It is again obvious that this statute is also applicable only to employee elections pursuant to the old, unamended orders of the IWC, which now need not occur under the new, amended IWC orders under review here. Section 1183.5 is simply irrelevant here, because it did not purport to establish a statutory requirement that overtime shall be paid after eight hours per day. The Legislature has left that issue, thus far, to the IWC, which has a carefully balanced membership and a neutral public member to break ties between employer and employee representatives. We also cannot overrule the IWC action in this case merely because of a contention that the wisdom of the action might be debatable. (See Industrial, supra, 27 Cal.3d at p. 702; accord, California Hotel, supra, 25 Cal.3d at pp. 211-212.)
2. Lack of Relevant Enactments by the Legislature
Next, CLF contends the IWC could not enact these amendments to its own overtime rules, because the Legislature had not done so. This argument not only misperceives the proper role of the IWC and the Legislature, it is totally inconsistent with the limited scope of our judicial review of IWC action.

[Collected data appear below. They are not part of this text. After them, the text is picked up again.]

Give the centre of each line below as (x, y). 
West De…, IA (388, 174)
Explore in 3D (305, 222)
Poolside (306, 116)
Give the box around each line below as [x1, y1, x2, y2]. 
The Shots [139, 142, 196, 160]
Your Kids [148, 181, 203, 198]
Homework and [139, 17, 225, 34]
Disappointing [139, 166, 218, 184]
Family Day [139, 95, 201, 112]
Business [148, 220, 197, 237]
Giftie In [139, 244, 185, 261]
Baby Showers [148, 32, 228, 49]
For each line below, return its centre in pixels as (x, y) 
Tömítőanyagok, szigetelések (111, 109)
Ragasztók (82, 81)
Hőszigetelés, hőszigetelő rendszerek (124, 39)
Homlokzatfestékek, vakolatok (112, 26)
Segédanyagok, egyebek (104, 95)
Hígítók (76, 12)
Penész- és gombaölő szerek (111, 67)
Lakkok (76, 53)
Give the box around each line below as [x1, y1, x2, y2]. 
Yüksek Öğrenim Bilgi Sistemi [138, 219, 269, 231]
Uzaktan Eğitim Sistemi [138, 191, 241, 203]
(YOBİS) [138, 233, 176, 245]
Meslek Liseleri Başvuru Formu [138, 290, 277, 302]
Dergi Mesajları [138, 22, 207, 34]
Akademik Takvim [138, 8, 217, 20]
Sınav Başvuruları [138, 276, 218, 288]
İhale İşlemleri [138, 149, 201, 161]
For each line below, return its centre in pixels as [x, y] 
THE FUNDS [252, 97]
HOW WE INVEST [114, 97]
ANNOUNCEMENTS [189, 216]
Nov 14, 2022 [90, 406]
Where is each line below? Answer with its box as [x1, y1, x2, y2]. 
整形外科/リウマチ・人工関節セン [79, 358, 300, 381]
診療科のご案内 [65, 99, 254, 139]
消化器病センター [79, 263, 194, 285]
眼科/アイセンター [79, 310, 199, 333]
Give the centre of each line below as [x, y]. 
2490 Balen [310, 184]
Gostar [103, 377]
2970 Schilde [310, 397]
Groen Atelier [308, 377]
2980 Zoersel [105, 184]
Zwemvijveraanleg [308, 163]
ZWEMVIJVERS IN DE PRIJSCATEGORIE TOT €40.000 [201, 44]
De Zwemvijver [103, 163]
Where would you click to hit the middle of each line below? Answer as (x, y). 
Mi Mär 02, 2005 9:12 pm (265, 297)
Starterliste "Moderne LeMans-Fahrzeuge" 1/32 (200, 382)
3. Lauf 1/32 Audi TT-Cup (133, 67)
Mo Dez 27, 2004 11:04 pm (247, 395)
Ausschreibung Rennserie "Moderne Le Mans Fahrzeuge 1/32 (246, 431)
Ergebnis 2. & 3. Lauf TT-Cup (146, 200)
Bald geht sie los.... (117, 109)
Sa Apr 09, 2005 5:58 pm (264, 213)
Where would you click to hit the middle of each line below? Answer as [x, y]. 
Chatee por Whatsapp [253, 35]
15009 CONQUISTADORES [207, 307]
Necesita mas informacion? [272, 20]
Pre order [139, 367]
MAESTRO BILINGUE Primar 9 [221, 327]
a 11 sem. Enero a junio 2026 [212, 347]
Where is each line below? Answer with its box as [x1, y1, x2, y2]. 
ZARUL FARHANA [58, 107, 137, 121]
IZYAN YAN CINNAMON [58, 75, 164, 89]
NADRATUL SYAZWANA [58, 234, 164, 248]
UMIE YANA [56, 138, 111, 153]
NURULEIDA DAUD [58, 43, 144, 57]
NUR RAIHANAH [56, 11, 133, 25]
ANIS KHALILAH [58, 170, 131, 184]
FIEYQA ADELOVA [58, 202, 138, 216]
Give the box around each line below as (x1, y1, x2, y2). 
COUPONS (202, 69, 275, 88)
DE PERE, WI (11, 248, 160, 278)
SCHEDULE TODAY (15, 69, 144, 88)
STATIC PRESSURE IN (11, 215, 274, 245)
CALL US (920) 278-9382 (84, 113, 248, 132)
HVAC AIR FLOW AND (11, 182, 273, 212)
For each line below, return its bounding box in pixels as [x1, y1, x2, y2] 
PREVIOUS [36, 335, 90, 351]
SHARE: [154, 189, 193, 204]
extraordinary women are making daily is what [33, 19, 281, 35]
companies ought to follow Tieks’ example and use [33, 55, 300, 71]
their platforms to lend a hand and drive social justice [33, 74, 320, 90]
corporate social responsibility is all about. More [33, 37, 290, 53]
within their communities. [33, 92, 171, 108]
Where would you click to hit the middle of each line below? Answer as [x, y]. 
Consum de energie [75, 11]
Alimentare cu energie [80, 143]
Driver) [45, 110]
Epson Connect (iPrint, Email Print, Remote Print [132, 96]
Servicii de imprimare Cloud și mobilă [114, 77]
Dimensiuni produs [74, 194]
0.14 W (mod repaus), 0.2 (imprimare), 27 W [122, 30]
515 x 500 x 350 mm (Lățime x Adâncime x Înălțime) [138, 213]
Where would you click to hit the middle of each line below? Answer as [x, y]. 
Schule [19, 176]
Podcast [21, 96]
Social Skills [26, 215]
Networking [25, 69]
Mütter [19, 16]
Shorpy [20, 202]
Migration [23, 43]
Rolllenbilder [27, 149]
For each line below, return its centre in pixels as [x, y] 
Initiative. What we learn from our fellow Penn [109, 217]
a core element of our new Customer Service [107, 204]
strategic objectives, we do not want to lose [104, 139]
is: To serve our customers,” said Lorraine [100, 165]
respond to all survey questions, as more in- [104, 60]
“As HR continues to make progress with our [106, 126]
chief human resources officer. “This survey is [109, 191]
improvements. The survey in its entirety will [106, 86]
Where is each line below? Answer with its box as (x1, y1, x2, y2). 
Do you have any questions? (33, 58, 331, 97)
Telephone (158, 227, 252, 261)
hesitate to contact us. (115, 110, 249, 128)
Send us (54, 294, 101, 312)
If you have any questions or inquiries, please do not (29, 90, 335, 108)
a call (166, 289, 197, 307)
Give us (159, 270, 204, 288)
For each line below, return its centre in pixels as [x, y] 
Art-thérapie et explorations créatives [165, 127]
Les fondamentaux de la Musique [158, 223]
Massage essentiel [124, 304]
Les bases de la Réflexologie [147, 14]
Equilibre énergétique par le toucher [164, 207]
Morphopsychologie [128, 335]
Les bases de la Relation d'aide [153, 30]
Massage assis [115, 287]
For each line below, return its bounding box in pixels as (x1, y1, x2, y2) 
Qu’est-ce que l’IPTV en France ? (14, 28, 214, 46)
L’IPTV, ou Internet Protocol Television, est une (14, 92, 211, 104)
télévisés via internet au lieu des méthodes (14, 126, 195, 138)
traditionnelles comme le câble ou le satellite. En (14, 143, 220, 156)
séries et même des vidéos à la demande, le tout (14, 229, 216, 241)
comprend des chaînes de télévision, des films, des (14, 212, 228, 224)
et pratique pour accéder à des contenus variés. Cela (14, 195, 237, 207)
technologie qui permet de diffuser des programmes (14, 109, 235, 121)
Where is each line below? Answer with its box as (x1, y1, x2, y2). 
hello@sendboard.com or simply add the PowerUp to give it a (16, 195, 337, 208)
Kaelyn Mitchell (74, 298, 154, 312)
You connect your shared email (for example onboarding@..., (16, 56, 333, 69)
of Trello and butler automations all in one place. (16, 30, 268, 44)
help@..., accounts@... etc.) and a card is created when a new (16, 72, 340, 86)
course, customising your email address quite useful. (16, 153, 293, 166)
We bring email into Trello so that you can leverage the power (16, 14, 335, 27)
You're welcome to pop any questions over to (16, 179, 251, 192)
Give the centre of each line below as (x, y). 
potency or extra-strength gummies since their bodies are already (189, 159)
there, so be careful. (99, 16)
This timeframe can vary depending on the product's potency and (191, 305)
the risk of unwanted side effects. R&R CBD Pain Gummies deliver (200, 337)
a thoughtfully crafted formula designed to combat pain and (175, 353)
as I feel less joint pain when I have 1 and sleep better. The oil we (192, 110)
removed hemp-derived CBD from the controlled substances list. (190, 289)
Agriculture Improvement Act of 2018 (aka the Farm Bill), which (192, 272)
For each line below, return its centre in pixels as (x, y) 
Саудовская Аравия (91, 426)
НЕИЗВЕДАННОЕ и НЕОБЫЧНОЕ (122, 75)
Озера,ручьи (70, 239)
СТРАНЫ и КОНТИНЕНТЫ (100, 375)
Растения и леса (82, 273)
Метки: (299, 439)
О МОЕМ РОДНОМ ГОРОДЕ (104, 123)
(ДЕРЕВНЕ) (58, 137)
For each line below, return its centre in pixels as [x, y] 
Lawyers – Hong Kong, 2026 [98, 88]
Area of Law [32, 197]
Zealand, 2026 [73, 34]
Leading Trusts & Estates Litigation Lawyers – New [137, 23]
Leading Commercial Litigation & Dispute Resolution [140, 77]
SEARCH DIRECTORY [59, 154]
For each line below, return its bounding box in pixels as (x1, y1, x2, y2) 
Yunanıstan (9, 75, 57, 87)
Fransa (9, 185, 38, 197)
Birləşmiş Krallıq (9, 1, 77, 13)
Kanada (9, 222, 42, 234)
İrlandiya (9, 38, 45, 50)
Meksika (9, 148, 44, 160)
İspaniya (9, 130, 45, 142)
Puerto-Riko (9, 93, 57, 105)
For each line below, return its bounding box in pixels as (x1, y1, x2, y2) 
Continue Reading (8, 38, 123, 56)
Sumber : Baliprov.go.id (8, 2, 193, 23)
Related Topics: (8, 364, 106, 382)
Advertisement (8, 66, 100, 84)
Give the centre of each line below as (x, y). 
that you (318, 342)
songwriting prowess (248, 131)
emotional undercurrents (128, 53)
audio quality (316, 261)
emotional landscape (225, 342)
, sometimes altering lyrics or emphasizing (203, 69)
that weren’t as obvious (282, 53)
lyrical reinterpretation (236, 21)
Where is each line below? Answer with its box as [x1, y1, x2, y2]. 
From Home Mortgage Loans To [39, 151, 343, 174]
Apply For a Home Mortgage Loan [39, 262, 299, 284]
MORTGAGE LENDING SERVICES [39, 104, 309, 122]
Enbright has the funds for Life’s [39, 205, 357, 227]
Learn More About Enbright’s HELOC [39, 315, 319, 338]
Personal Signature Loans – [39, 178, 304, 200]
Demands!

*993The Constitution and the Legislature have established the IWC, have given it a carefully balanced membership, and have granted it a quasi-legislative jurisdiction over the issue of overtime, among other issues. (See Industrial, supra, 27 Cal.3d at p. 702; accord, California Hotel, supra, 25 Cal.3d at pp. 211-212.) The Legislature may, of course, enact an enforceable law which overrules any action by the IWC. However, we cannot overrule the IWC’s action based upon legislative inaction, in the face of the Legislature’s clear delegation of authority to the IWC to enact wage orders on these issues.
Appellant CLF also contends the failure in the Legislature of Governor Wilson’s attempt to secure legislative repeal of the IWC’s eight-hour-day overtime rule discloses a legislative intent to maintain the status quo, and that after the failure of such an attempt the IWC could never amend its own overtime rules accordingly. This argument is a very weak one, for a number of reasons. First, it is impossible for us to clearly determine legislative intent from this mere nonaction. (See Granberry v. Islay Investments (1995) 9 Cal.4th 738, 746 [38 Cal.Rptr.2d 650, 889 P.2d 970] [“As we have often observed, ‘Unpassed bills, as evidences of legislative intent, have little value.’ ”].) Moreover, the Legislature may have failed to act, on a tie vote in an Assembly committee, simply because at the time the Assembly was organized in such a way that each party had equal representation in committees, without a tie-breaking neutral public member such as the IWC enjoys; and the Legislature was willing to leave this issue to an appointed commission. Certainly it would not be the first time a Legislature deferred to a commission it had created on such a contentious issue.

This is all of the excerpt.